現在約12万床ある介護療養病床を全廃、約25万床ある医療療養病床を15万床に大幅削減する療養病床再編成が4年後に迫っています。もともと今回の療養病床削減は介護療養型については「社会的入院」をなくすことを、医療療養型については医療費削減が目的で始まりました。この政策のとおり療養病床が削減されたとすると、単純計算で22万人の患者が行き場をなくすことになります。厚生労働省は様々な支援措置を講じてはいるようですが、国の構想と現場の状況は大きく乖離しているのが実態のようです。

厚生労働省は、医療依存度の低い社会的入院患者が療養病床に多いと指摘し、現在療養病床施設は充足しているといいます。また減床の受け皿施設として新設される「介護療養型老人保健施設」を含めると社会的入院患者への対応は十分と考えています。

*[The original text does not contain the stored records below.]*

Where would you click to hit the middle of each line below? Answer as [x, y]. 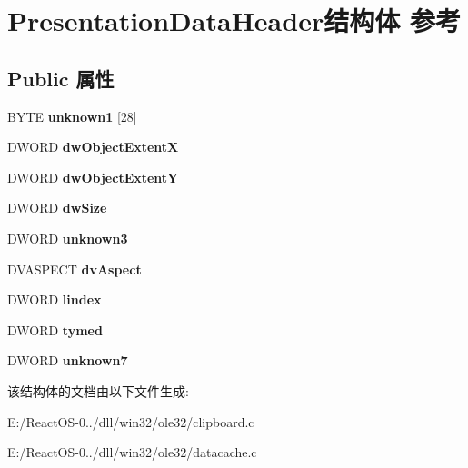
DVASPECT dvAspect [75, 269]
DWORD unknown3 [68, 238]
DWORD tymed [55, 329]
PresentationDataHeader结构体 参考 [234, 20]
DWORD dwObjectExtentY [93, 177]
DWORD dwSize [57, 208]
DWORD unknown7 [68, 360]
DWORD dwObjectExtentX [93, 147]
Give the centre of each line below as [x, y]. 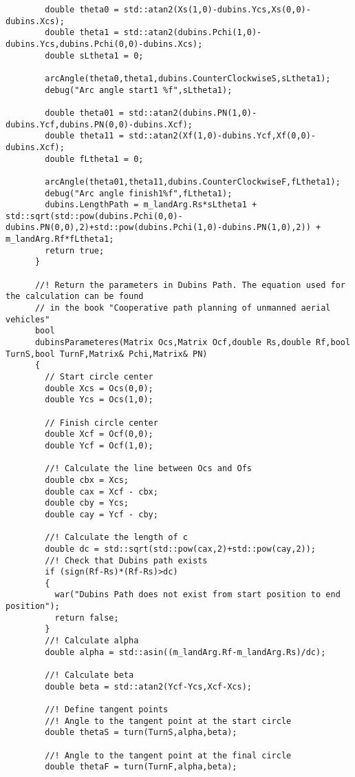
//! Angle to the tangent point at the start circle [168, 721]
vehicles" [28, 319]
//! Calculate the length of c [116, 538]
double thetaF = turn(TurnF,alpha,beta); [141, 767]
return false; [87, 618]
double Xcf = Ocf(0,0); [99, 434]
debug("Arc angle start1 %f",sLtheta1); [139, 90]
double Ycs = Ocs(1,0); [99, 400]
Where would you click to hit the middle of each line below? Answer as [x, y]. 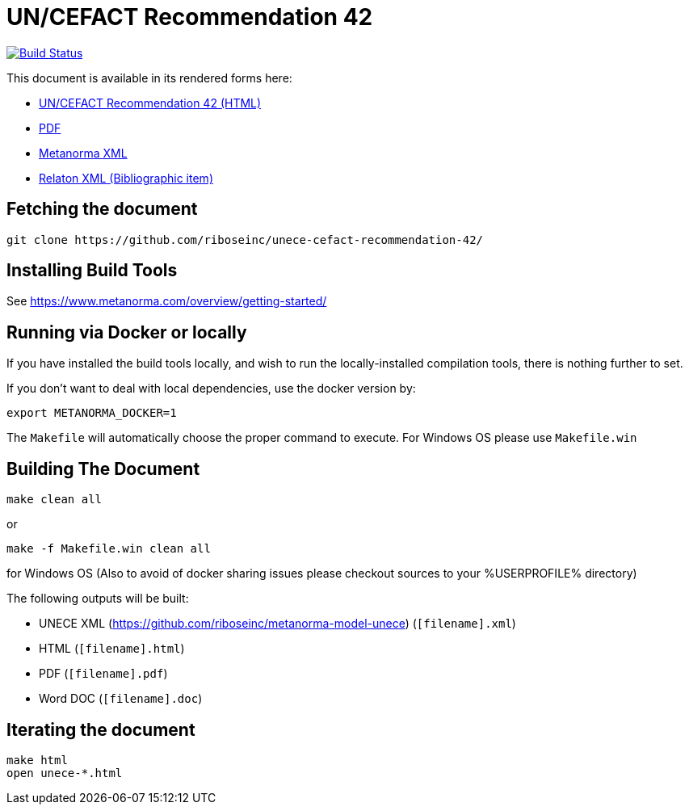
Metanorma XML [83, 153]
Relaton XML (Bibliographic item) [126, 178]
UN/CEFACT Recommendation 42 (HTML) [150, 103]
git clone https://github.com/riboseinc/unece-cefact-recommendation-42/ [245, 240]
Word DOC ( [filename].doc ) [121, 699]
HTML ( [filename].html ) [112, 649]
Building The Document [103, 469]
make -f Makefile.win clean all [109, 549]

しかし、医療法人等の医療機関では、療養病床の患者のほとんどは医療依存度が高い人と認識しているようです。また受け皿施設の介護療養型老人保健施設では医師配置の設置基準、スタッフの制限、報酬額の減額などさまざまな問題があり、医療レベルも大きく下がることになるからでしょうか、積極的に介護療養型老人保健施設に転換する動きは見られず、この受け皿となるであろう施設の整備が不十分と考えるのが現場の意見のようです。事実、現存する老健施設やケアハウスなどの受け入れ態勢は十分な状態になく、そもそも介護施設やサービスの数が少ないということもあるでしょう。このまま病床削減の決定だけが先行したままでは、社会的入院患者などの受け皿がなくなってしまい、介護療養病床と医療療養病床とを合わせて約11万人の「介護医療難民」が出るという指摘もあり、現場の医療機関の問題だけではなく、入院患者やその家族などに与える影響も大きいものです。

今回の療養病床再編成では、転換支援として特別養護老人ホーム・高齢者専用賃貸住宅・サテライト施設の多様化などが設けられてはいますが、2009年の介護報酬改定、2010年の医療報酬改定の具体的な内容が見えないうちは動けないという医療機関が多いと思います。今後は介護施設や在宅などで医療依存度の高い人を支えていくことも予想されます、今現在の病医院の経営状況・財政状態をしっかり把握し、明確な将来の事業計画を考えなければなりません。